Extracted material
****

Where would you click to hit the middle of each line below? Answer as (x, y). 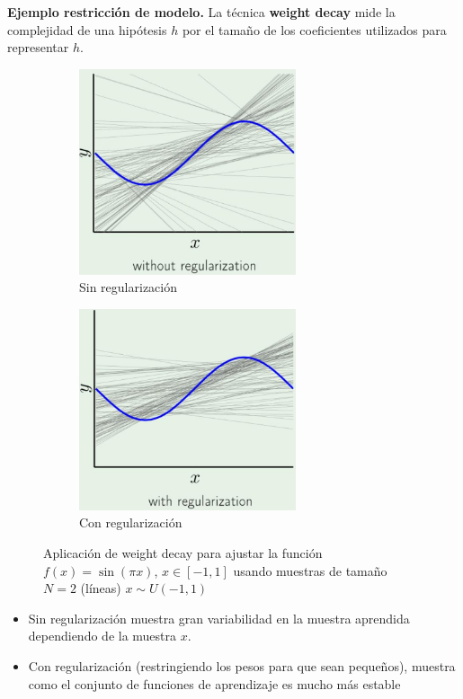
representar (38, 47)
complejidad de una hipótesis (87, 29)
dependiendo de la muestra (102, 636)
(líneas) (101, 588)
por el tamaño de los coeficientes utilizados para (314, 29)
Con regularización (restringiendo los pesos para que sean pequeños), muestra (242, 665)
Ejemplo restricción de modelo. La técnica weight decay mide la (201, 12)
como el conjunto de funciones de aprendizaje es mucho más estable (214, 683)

****

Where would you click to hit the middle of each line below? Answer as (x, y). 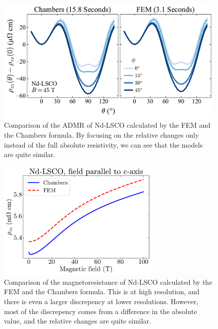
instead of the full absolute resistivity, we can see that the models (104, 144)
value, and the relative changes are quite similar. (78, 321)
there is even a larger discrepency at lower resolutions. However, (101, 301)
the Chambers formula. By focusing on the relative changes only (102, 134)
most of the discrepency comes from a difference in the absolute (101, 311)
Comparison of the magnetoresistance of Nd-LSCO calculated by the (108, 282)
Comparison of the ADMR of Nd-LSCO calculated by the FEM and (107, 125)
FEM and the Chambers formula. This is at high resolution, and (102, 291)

****

Exercise instructions
Copy, from the lines above, each one that holds "formula".

Answer to the problem
the Chambers formula. By focusing on the relative changes only (102, 134)
FEM and the Chambers formula. This is at high resolution, and (102, 291)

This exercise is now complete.